> Data records
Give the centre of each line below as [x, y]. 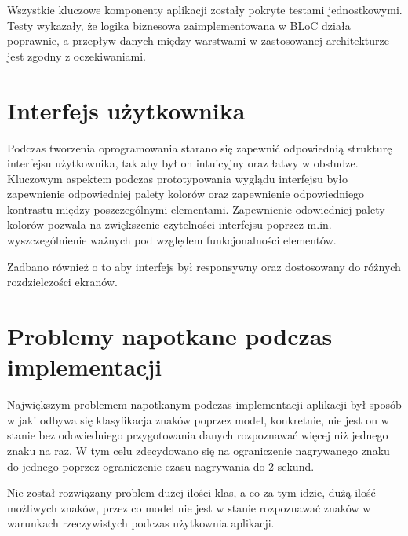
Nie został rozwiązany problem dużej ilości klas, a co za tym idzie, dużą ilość [191, 492]
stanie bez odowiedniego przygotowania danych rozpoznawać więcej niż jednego [198, 435]
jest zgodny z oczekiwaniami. [77, 55]
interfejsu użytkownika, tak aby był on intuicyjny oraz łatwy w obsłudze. [183, 163]
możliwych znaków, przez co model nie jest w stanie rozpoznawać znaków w [189, 507]
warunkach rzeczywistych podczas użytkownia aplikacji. [141, 523]
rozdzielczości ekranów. [62, 282]
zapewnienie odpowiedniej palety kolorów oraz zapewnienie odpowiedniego [186, 194]

> What to work on
Give the exact lines, and only those, from the line containing "stanie bez odowiedniego" through the line containing "rozdzielczości ekranów. [62, 282]" in the entries above.

> Solution for this exercise
stanie bez odowiedniego przygotowania danych rozpoznawać więcej niż jednego [198, 435]
jest zgodny z oczekiwaniami. [77, 55]
interfejsu użytkownika, tak aby był on intuicyjny oraz łatwy w obsłudze. [183, 163]
możliwych znaków, przez co model nie jest w stanie rozpoznawać znaków w [189, 507]
warunkach rzeczywistych podczas użytkownia aplikacji. [141, 523]
rozdzielczości ekranów. [62, 282]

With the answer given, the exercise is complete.